Gut microbiota regulates the immune system, the development and progression of autoimmune diseases (AIDs) and overall health. Recent studies have played a crucial part in understanding the specific role of different gut bacterial strains and their metabolites in different AIDs. Microbial signatures in AIDs are revealed by advanced sequencing and metabolomics studies. Microbes such as Faecalibacterium prausnitzii, Akkermansia muciniphila, Anaerostipes caccae, Bacteroides sp., Roseburia sp., Blautia sp., Blautia faecis, Clostridium lavalense, Christensenellaceae sp., Coprococcus sp., Firmicutes sp., Ruminococcaceae sp., Lachnospiraceae sp., Megamonas sp., Monoglobus sp., Streptococcus pneumoniae and Bifidobacterium sp. help maintain immune homeostasis; whereas, Prevotella copri, Ruminococcus gnavus, Lactobacillus salivarius, Enterococcus gallinarum, Elizabeth menigoseptica, Collinsella sp., Escherichia sp., Fusobacterium sp., Enterobacter ludwigii, Enterobacteriaceae sp., Proteobacteria, Porphyromonas gingivalis, Porphyromonas nigrescens, Dorea sp., and Clostridium sp. cause immuno-pathogenesis. A complex web of interactions is revealed by understanding the influence of gut microbiota on immune cells and various T cell subsets such as CD4+ T cells, CD8+ T cells, natural killer T cells, γδ T cells, etc. Certain AIDs, including rheumatoid arthritis, diabetes mellitus, atopic asthma, inflammatory bowel disease and non-alcoholic fatty liver disease exhibit a state of dysbiosis, characterized by alterations in microbial diversity and relative abundance of specific taxa. This review summarizes recent developments in understanding the role of certain microbiota composition in specific AIDs, and the factors affecting specific regulatory T cells through certain microbial metabolites and also focuses the potential application and therapeutic significance of gut microbiota-based interventions as novel adjunctive therapies for AIDs. Further research to determine the precise association of each gut bacterial strain in specific diseases is required.

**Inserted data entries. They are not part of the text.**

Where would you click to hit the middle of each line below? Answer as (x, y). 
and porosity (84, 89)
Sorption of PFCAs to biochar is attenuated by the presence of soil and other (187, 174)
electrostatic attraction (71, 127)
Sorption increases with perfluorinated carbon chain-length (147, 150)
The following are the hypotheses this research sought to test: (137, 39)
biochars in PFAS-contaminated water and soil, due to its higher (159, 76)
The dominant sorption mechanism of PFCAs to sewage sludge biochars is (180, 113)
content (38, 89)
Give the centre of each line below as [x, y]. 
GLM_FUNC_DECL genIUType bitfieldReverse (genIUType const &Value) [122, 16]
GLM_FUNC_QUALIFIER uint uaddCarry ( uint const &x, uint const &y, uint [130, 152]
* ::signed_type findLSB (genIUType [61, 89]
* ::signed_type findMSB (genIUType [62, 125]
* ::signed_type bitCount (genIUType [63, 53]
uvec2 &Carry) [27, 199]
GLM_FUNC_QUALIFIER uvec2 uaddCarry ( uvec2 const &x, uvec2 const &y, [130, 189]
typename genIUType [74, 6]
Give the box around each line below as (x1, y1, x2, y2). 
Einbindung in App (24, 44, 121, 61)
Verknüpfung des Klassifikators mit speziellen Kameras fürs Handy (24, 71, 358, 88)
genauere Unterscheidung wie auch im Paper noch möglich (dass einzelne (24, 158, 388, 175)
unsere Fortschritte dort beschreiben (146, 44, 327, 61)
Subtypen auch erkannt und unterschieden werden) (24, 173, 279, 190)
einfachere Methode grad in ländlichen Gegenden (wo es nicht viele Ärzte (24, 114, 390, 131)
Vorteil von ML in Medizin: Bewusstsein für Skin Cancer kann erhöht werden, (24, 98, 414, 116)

肠道菌群（gut microbiota）可调控免疫系统、自身免疫疾病（autoimmune diseases, 简称AIDs）的发生发展与整体健康状态。近期研究在阐明不同肠道菌株及其代谢物在各类AIDs中的具体作用方面发挥了关键作用。借助高通量测序（advanced sequencing）与代谢组学（metabolomics）技术开展的相关研究，已揭示了AIDs患者的微生物特征。其中，普拉梭菌（Faecalibacterium prausnitzii）、嗜黏蛋白阿克曼菌（Akkermansia muciniphila）、粪厌氧棍状菌（Anaerostipes caccae）、拟杆菌属（Bacteroides sp.）、罗斯氏菌属（Roseburia sp.）、布劳特氏菌属（Blautia sp.）、粪布劳特氏菌（Blautia faecis）、拉瓦梭菌（Clostridium lavalense）、克里斯滕森菌科属（Christensenellaceae sp.）、粪球菌属（Coprococcus sp.）、厚壁菌门属（Firmicutes sp.）、瘤胃球菌科属（Ruminococcaceae sp.）、毛螺菌科属（Lachnospiraceae sp.）、巨单胞菌属（Megamonas sp.）、单球菌属（Monoglobus sp.）、肺炎链球菌（Streptococcus pneumoniae）及双歧杆菌属（Bifidobacterium sp.）等菌群有助于维持免疫稳态；而普氏菌（Prevotella copri）、格氏瘤胃球菌（Ruminococcus gnavus）、唾液乳杆菌（Lactobacillus salivarius）、鸡肠球菌（Enterococcus gallinarum）、脑膜脓毒性伊丽莎白菌（Elizabeth menigoseptica）、柯林斯菌属（Collinsella sp.）、埃希氏菌属（Escherichia sp.）、梭杆菌属（Fusobacterium sp.）、路德维希肠杆菌（Enterobacter ludwigii）、肠杆菌科属（Enterobacteriaceae sp.）、变形菌门（Proteobacteria）、牙龈卟啉单胞菌（Porphyromonas gingivalis）、变黑卟啉单胞菌（Porphyromonas nigrescens）、多尔氏菌属（Dorea sp.）及梭菌属（Clostridium sp.）等则可引发免疫病理反应。阐明肠道菌群对免疫细胞及各类T细胞亚群（T cell subsets），如CD4+T细胞（CD4+ T cells）、CD8+T细胞（CD8+ T cells）、自然杀伤T细胞（natural killer T cells）、γδT细胞（γδ T cells）等的调控作用，可揭示其相互作用的复杂网络。类风湿关节炎（rheumatoid arthritis）、糖尿病（diabetes mellitus）、特应性哮喘（atopic asthma）、炎症性肠病（inflammatory bowel disease）及非酒精性脂肪性肝病（non-alcoholic fatty liver disease）等多种AIDs均存在菌群失调（dysbiosis）状态，其特征为微生物多样性改变及特定类群的相对丰度异常。本综述总结了当前学界在阐明特定菌群组成在特定AIDs中的作用、以及微生物代谢物调控特定调节性T细胞（regulatory T cells）的相关影响因素方面的最新进展，并重点探讨了基于肠道菌群的干预手段作为AIDs新型辅助疗法（adjunctive therapies）的潜在应用价值与治疗意义。未来仍需开展进一步研究，以明确每一种肠道菌株与特定疾病之间的精准关联。